Ying Zhu, Jiaxin Wan, Xiaoran Liu, Siyanag He, Qiqi Wang, Xu Guo, Tianyi Liang, Zengfeng Huang, Ziwei He, Xipeng Qiu

2025-12-30

DiRL: An Efficient Post-Training Framework for Diffusion Language Models

Summary

This paper introduces a new way to improve diffusion language models, which are a newer type of AI model for understanding and generating text, specifically focusing on making them better at complex tasks like solving math problems.

What's the problem?

While diffusion language models are fast at generating text once they're trained, getting them to perform well on difficult tasks requiring reasoning, like math, is a challenge. Current methods for improving these models after their initial training are slow and don't always align with how the model actually works when it's being used, leading to poor performance on these complex problems.

What's the solution?

The researchers developed a system called DiRL, which stands for Diffusion Reinforcement Learning. It's designed to efficiently update the model after its initial training using a two-step process: first, they fine-tune it with examples, and then they use reinforcement learning to further improve its performance. A key part of DiRL is using techniques to speed up both the training and the actual use of the model, making the whole process much more practical. They also created a new reinforcement learning method, DiPO, specifically for diffusion language models.

Why it matters?

This work is important because it shows how to effectively improve diffusion language models, making them competitive with, and even better than, other types of models on challenging tasks like math.

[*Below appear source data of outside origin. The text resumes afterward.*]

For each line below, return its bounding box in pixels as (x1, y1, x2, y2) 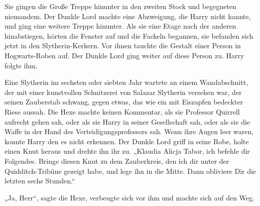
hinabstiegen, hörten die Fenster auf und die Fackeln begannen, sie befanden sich (5, 30, 253, 41)
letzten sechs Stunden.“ (5, 175, 75, 186)
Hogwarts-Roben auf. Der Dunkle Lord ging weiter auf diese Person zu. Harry (5, 50, 244, 60)
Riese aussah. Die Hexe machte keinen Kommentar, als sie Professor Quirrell (5, 106, 240, 117)
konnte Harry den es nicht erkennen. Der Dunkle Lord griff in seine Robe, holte (5, 136, 249, 146)
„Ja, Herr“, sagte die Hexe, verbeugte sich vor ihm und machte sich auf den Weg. (5, 192, 254, 202)
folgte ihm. (5, 60, 38, 70)
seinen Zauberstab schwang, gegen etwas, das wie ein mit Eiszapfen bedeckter (5, 96, 243, 107)
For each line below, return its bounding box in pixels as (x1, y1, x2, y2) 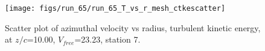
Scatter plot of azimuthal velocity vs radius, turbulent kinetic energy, (5, 21, 261, 34)
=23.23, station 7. (74, 33, 141, 46)
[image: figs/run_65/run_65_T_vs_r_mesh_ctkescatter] (5, 4, 226, 13)
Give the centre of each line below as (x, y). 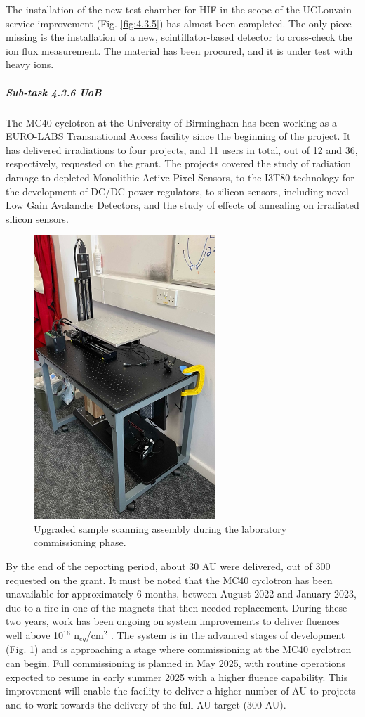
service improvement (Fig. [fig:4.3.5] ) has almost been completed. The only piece (179, 23)
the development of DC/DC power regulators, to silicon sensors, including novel (177, 191)
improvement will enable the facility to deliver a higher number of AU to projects (181, 691)
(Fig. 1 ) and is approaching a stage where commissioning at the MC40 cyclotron (179, 649)
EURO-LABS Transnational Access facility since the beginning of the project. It (178, 136)
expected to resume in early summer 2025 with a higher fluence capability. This (177, 677)
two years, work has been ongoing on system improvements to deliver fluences (173, 621)
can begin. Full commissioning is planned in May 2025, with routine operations (176, 663)
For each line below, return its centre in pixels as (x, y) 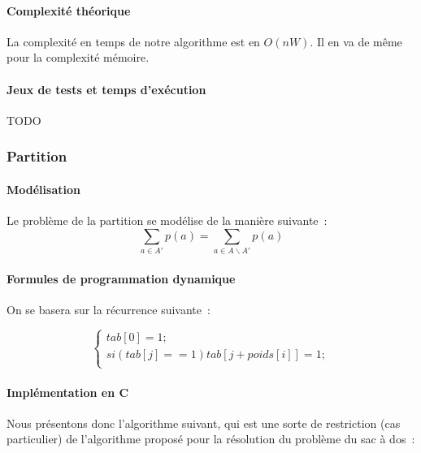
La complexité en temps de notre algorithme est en (133, 41)
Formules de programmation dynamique (121, 278)
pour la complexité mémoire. (78, 57)
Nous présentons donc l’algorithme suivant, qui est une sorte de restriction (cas (204, 423)
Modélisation (43, 189)
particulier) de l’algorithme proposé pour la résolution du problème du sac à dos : (211, 439)
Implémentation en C (68, 392)
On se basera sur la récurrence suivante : (109, 309)
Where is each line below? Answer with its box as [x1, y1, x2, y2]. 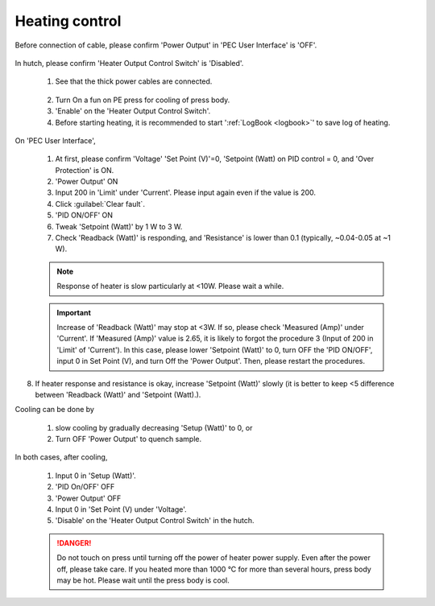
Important [56, 307, 92, 317]
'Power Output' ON [55, 177, 118, 187]
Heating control [14, 12, 122, 30]
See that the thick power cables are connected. [55, 76, 213, 86]
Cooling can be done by [14, 405, 94, 414]
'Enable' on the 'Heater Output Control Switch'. [55, 106, 211, 116]
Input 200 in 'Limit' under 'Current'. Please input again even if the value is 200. [55, 188, 317, 197]
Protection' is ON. [55, 165, 114, 175]
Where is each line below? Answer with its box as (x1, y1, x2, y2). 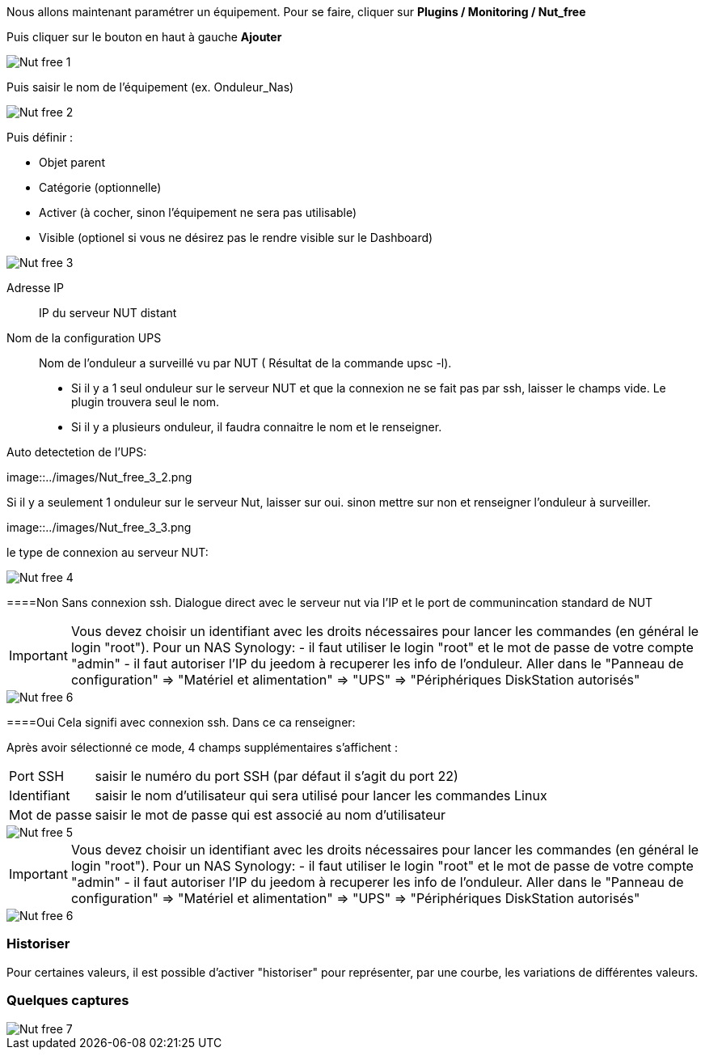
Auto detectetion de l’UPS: (6, 445, 147, 459)
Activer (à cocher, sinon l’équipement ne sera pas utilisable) (39, 206, 357, 219)
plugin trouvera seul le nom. (71, 395, 220, 409)
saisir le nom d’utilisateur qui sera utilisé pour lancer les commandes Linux (95, 787, 547, 804)
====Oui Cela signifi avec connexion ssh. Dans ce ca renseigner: (6, 715, 356, 729)
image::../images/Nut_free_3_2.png (6, 470, 192, 484)
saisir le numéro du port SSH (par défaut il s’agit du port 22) (95, 768, 458, 784)
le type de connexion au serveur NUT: (6, 545, 209, 559)
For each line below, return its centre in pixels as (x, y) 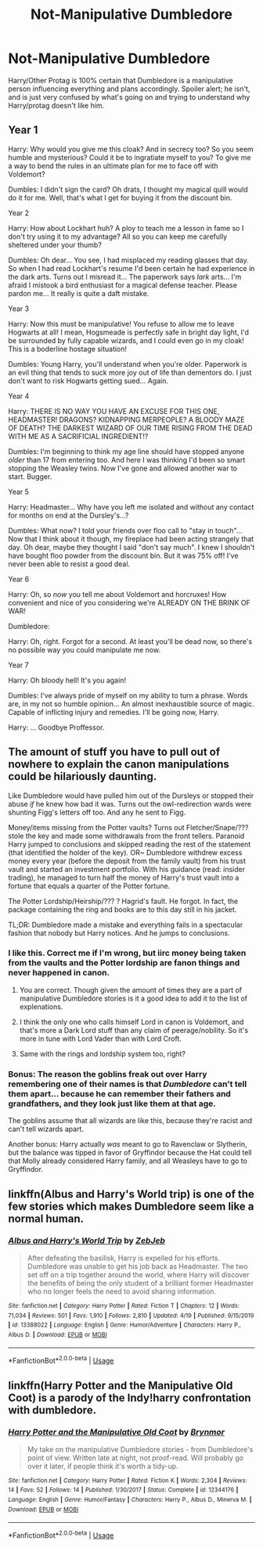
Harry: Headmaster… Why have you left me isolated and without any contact (131, 507)
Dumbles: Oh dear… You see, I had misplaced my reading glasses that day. (128, 260)
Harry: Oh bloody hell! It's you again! (67, 680)
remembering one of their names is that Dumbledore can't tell (128, 1084)
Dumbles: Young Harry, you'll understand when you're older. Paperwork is (128, 364)
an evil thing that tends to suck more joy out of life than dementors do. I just (130, 372)
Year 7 (18, 664)
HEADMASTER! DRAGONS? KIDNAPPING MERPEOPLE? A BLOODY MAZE (126, 419)
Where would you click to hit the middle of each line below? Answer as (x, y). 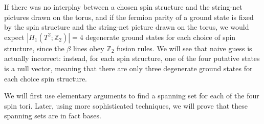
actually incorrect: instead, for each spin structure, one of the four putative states (132, 58)
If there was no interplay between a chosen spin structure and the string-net (123, 7)
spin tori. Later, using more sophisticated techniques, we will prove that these (126, 105)
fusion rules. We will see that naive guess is (184, 48)
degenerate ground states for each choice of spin (161, 37)
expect (14, 37)
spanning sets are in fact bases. (53, 116)
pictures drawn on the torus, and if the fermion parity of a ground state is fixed (129, 17)
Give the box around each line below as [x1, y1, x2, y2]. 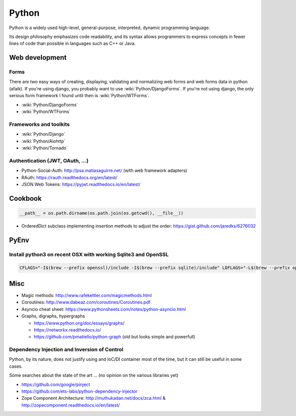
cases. [9, 363, 23, 369]
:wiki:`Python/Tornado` [21, 145, 68, 151]
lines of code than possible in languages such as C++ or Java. [9, 40, 136, 46]
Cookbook [9, 194, 42, 202]
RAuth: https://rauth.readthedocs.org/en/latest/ [21, 174, 118, 180]
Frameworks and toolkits [9, 121, 70, 128]
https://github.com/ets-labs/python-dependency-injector [21, 388, 138, 394]
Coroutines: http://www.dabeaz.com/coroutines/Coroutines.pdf [21, 299, 150, 305]
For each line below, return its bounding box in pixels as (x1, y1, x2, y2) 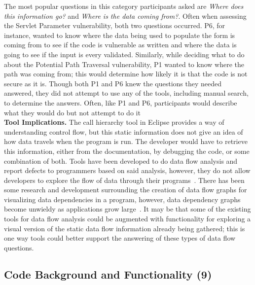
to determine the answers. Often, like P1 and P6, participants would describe (4, 97, 237, 107)
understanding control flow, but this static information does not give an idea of (4, 126, 243, 137)
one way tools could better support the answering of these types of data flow (4, 233, 236, 243)
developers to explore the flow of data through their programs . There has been (4, 175, 245, 185)
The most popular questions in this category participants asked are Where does (4, 1, 244, 11)
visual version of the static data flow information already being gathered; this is (4, 223, 245, 233)
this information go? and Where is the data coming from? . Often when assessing (4, 10, 247, 21)
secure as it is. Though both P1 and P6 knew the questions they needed (4, 78, 222, 88)
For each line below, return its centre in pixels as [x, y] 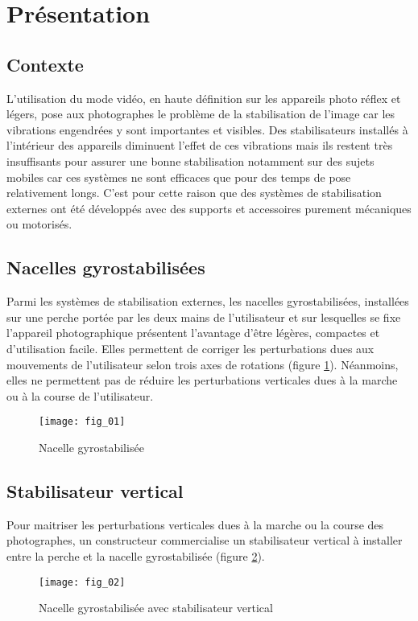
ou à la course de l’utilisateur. [80, 395]
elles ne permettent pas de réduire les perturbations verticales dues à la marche [202, 380]
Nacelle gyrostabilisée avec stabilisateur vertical [156, 608]
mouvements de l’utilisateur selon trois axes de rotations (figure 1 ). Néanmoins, [203, 364]
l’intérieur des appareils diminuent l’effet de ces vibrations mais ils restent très [200, 145]
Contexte [45, 64]
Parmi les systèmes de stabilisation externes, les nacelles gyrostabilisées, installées [208, 301]
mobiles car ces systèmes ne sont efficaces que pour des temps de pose [179, 177]

This advancement could lead to more powerful AI systems capable of tackling complex problems in fields like science, engineering, and education.

Abstract

Diffusion Language Models (dLLMs) have emerged as promising alternatives to Auto-Regressive (AR) models. While recent efforts have validated their pre-training potential and accelerated inference speeds, the post-training landscape for dLLMs remains underdeveloped. Existing methods suffer from computational inefficiency and objective mismatches between training and inference, severely limiting performance on complex reasoning tasks such as mathematics. To address this, we introduce DiRL, an efficient post-training framework that tightly integrates FlexAttention-accelerated blockwise training with LMDeploy-optimized inference. This architecture enables a streamlined online model update loop, facilitating efficient two-stage post-training (Supervised Fine-Tuning followed by Reinforcement Learning). Building on this framework, we propose DiPO, the first unbiased Group Relative Policy Optimization (GRPO) implementation tailored for dLLMs. We validate our approach by training DiRL-8B-Instruct on high-quality math data. Our model achieves state-of-the-art math performance among dLLMs and surpasses comparable models in the Qwen2.5 series on several benchmarks.